## Records contained in a dataset
---------------

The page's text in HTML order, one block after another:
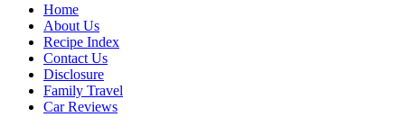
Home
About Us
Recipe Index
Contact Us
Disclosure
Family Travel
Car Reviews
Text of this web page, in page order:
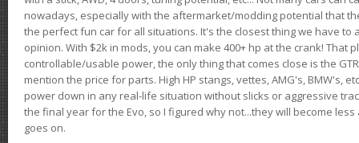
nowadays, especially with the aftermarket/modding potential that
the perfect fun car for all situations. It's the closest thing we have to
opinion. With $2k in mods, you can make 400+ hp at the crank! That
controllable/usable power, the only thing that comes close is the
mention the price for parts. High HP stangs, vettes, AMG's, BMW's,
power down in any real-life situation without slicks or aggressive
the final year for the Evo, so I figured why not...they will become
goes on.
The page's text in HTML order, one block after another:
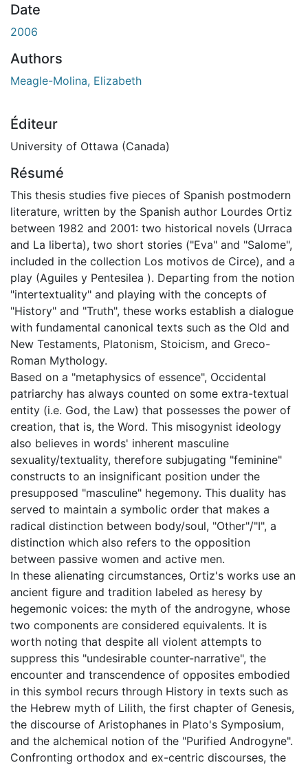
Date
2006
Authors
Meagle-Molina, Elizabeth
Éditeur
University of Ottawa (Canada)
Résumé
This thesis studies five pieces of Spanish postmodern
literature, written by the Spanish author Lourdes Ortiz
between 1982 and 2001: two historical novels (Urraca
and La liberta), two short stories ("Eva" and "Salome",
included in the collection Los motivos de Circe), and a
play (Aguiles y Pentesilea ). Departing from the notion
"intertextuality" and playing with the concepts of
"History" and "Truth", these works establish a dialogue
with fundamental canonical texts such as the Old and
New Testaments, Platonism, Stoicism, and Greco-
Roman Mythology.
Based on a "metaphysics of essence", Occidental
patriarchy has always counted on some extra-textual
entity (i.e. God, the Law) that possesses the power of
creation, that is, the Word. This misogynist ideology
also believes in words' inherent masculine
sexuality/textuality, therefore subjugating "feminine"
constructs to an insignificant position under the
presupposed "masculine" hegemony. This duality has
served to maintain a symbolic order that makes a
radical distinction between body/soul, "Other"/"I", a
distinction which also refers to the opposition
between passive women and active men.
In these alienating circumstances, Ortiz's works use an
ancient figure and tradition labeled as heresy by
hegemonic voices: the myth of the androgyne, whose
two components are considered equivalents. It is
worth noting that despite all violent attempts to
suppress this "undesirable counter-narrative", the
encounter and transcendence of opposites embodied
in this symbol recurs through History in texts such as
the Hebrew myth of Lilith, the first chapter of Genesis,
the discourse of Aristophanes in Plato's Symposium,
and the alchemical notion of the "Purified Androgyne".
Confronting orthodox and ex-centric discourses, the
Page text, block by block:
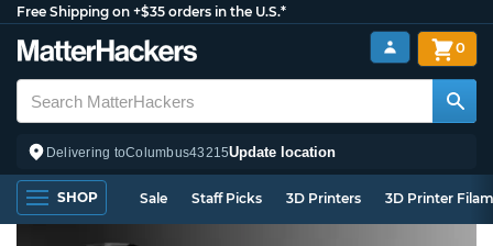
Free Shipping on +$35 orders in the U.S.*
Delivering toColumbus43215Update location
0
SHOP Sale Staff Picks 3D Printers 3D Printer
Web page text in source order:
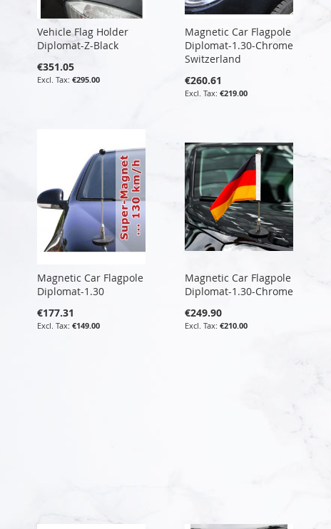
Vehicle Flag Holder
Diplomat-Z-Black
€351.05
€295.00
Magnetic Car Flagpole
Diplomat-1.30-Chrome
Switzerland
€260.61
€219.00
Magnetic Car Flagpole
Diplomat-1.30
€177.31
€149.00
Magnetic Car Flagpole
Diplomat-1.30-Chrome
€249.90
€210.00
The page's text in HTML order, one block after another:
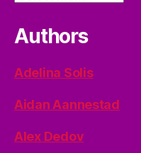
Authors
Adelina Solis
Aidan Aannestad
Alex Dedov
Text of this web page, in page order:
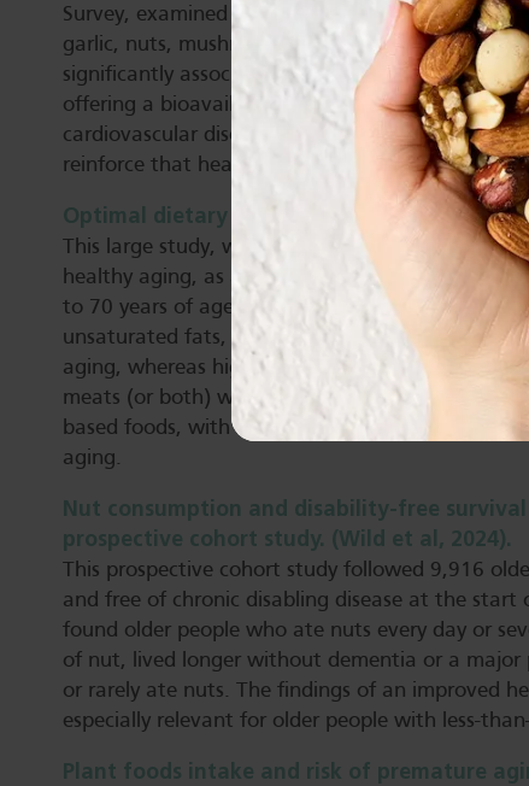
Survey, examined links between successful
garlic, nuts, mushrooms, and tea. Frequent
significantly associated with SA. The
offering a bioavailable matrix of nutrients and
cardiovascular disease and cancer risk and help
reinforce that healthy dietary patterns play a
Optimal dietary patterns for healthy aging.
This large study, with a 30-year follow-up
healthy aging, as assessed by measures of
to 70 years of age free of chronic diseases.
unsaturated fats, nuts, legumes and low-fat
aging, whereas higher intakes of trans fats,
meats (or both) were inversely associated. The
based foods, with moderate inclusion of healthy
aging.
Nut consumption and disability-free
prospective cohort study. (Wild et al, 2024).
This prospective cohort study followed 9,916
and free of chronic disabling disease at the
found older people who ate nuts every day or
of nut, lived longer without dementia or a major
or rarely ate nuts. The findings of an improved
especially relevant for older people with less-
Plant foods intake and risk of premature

---------------

Set down again, exactly, every line above from the one with "worth noting that" down to the one with "prospective cohort study. (Wild et al, 2024).", both ends included. No pictures, and nothing else.

worth noting that despite all violent attempts to
suppress this "undesirable counter-narrative", the
encounter and transcendence of opposites embodied
in this symbol recurs through History in texts such as
the Hebrew myth of Lilith, the first chapter of Genesis,
the discourse of Aristophanes in Plato's Symposium,
and the alchemical notion of the "Purified Androgyne".
Confronting orthodox and ex-centric discourses, the
Page text, block by block:
Free Shipping on +$35 orders in the U.S.*
Delivering toColumbus43215Update location
0
SHOP Sale Staff Picks 3D Printers 3D Printer
Web page text in source order:
Vehicle Flag Holder
Diplomat-Z-Black
€351.05
€295.00
Magnetic Car Flagpole
Diplomat-1.30-Chrome
Switzerland
€260.61
€219.00
Magnetic Car Flagpole
Diplomat-1.30
€177.31
€149.00
Magnetic Car Flagpole
Diplomat-1.30-Chrome
€249.90
€210.00
The page's text in HTML order, one block after another:
Authors
Adelina Solis
Aidan Aannestad
Alex Dedov
Text of this web page, in page order:
Survey, examined links between successful
garlic, nuts, mushrooms, and tea. Frequent
significantly associated with SA. The
offering a bioavailable matrix of nutrients and
cardiovascular disease and cancer risk and help
reinforce that healthy dietary patterns play a
Optimal dietary patterns for healthy aging.
This large study, with a 30-year follow-up
healthy aging, as assessed by measures of
to 70 years of age free of chronic diseases.
unsaturated fats, nuts, legumes and low-fat
aging, whereas higher intakes of trans fats,
meats (or both) were inversely associated. The
based foods, with moderate inclusion of healthy
aging.
Nut consumption and disability-free
prospective cohort study. (Wild et al, 2024).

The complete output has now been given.